História

A VIAGEM DE QUE SALAZAR NÃO GOSTOU

Juscelino Kubitschek no Fundão

Ignorando o protocolo e, provavelmente, assumindo uma posição não politicamente correcta, o então ex-presidente do Brasil Juscelino Kubitschek de Oliveira (JK), decide aceitar o genuíno e simples convite que António Paulouro, Director do Jornal do Fundão, lhe endereça quando é recebido pelo fundador de Brasília em terras de Vera Cruz e cria um verdadeiro problema diplomático ao governo português. O ditador, António Oliveira Salazar, chefe do governo português, fica furioso e nunca mais esquece a partida que o grande estadista e o grande jornalista lhe pregaram, ordenando a censura de qualquer referência à visita de Janeiro de 1963.

O carácter da visita, de certo modo interpretada pela população como contra o regime vigente em Portugal, provocou um sentimento de liberdade traduzido nas manifestações entusiásticas para com JK.

A minha percepção de adolescente de 15 anos de tudo aquilo que estava acontecendo na minha terra, com os preparativos e o desenrolar do evento era para ser desfrutado pois fugia aos parâmetros tradicionais da pacatez da vila.

“Cuidado rapaz que eles andam aí!” Sussurrou-me ao ouvido o José Ramos, o velho artesão “vermelho” que me ensinou a sintonizar, às escondidas no canto mais recôndito da sua oficina, a Rádio Moscovo e a Rádio Voz da Liberdade que então emitia de Argel pela voz forte de Manuel Alegre. “Eles” que usavam fatos cinzentos coçados e emblema na lapela e davam ordens aos agentes da polícia eram, sem dúvida alguma, os homens do Salazar, o pessoal da PIDE que vigiava todos os movimentos.

JK, vai pernoitar na Serra da Estrela e integrado numa pequena caravana de automóveis, passa já noite pela primeira vez na vila. Ao aperceber-se que o povo resistiu ao intenso frio de Janeiro para o saudar, manda parar a viatura, sai, e do alto da sua imponente figura diz: “Muito obrigado por esta manifestação espontânea. Amanhã estarei aqui para abraçar vocês”.

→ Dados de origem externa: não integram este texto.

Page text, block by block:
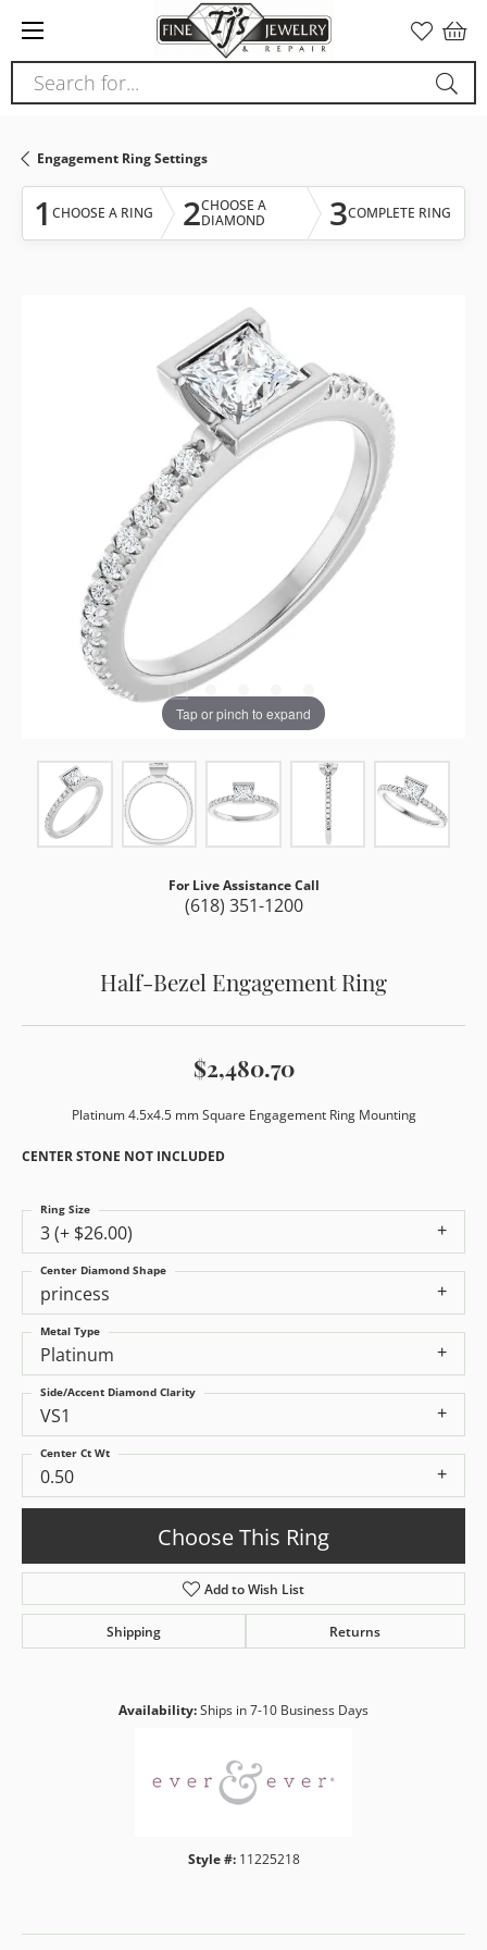
note:
This
website
accessibility
system.
Search for...
Engagement Ring Settings
1 CHOOSE A RING 2CHOOSE A
DIAMOND
3COMPLETE RING
Tap or pinch to expand
For Live Assistance Call
(618) 351-1200
Half-Bezel Engagement Ring
$2,480.70
Platinum 4.5x4.5 mm Square Engagement Ring Mounting
CENTER STONE NOT INCLUDED
3 (+ $26.00)
Ring Size
princess
Center Diamond Shape
Platinum
Metal Type
VS1
Side/Accent Diamond Clarity
0.50
Center Ct Wt
Choose This Ring
Add to Wish List
Shipping Returns
Availability:Ships in 7-10 Business Days
Style #: 11225218
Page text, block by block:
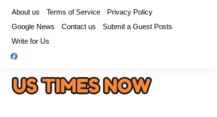
content
About us Terms of Service
Privacy Policy
Google News
Contact us
Submit a Guest Posts
Write for Us
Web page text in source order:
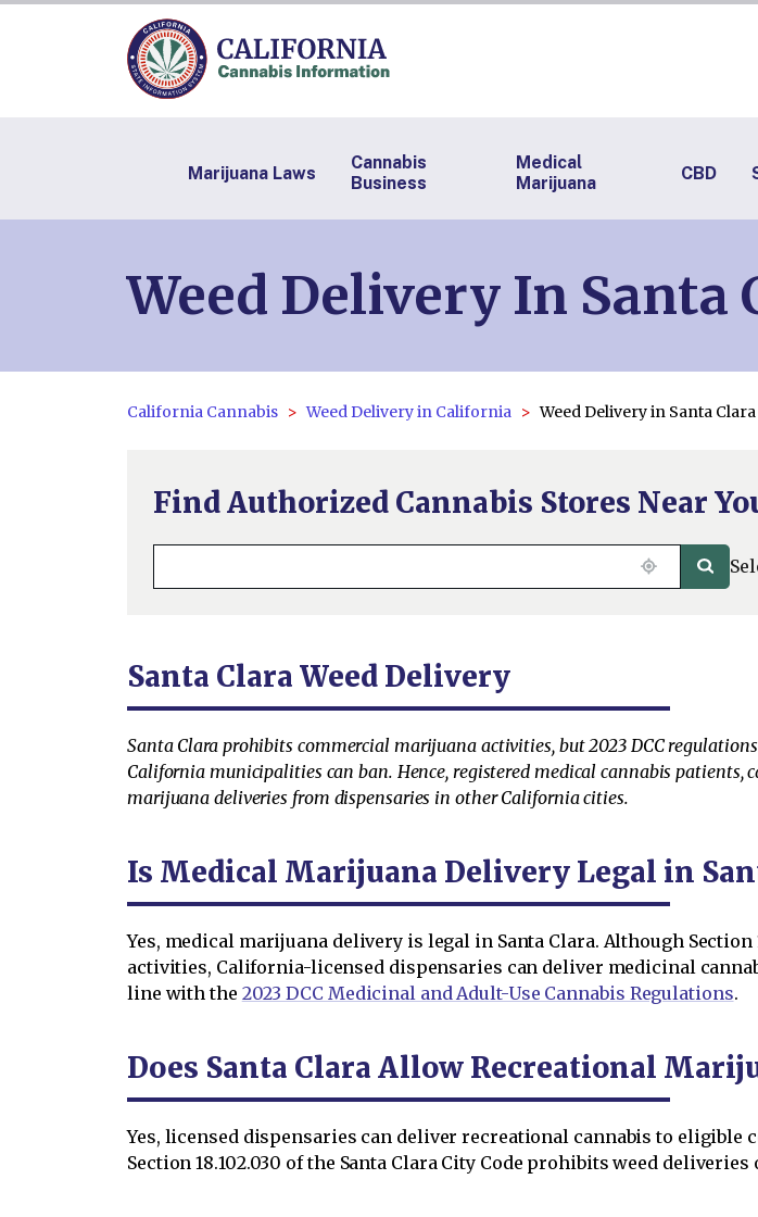
Marijuana Laws
Cannabis
Business
Medical
Marijuana
CBD
Weed Delivery In Santa
California Cannabis Weed Delivery in California Weed Delivery in Santa Clara
Find Authorized Cannabis Stores Near
Santa Clara Weed Delivery
Santa Clara prohibits commercial marijuana activities, but 2023 DCC
California municipalities can ban. Hence, registered medical cannabis patients,
marijuana deliveries from dispensaries in other California cities.
Is Medical Marijuana Delivery Legal in
Yes, medical marijuana delivery is legal in Santa Clara. Although
activities, California-licensed dispensaries can deliver medicinal
line with the 2023 DCC Medicinal and Adult-Use Cannabis Regulations.
Does Santa Clara Allow Recreational
Yes, licensed dispensaries can deliver recreational cannabis to eligible
Section 18.102.030 of the Santa Clara City Code prohibits weed

O velho jipe da Garagem Barrocas, talvez por ser o único descapotável da vila, foi escolhido para transportar JK em desfile por entre a multidão em delírio, mas eu via pela cara do meu amigo Victor, que o conduzia, que a coisa estava a ser muito difícil. O sem capota andou tão devagarinho, tão devagarinho que aqueceu, aqueceu e já no fim da viagem, com um estoiro que se deve ter ouvido em toda a vila, saltou-lhe a tampa do radiador e projectou um repuxo de água fervente até à altura da varanda do edifício do jornal.
Foi como que um fim de festa de rua com fogo-de-artifício!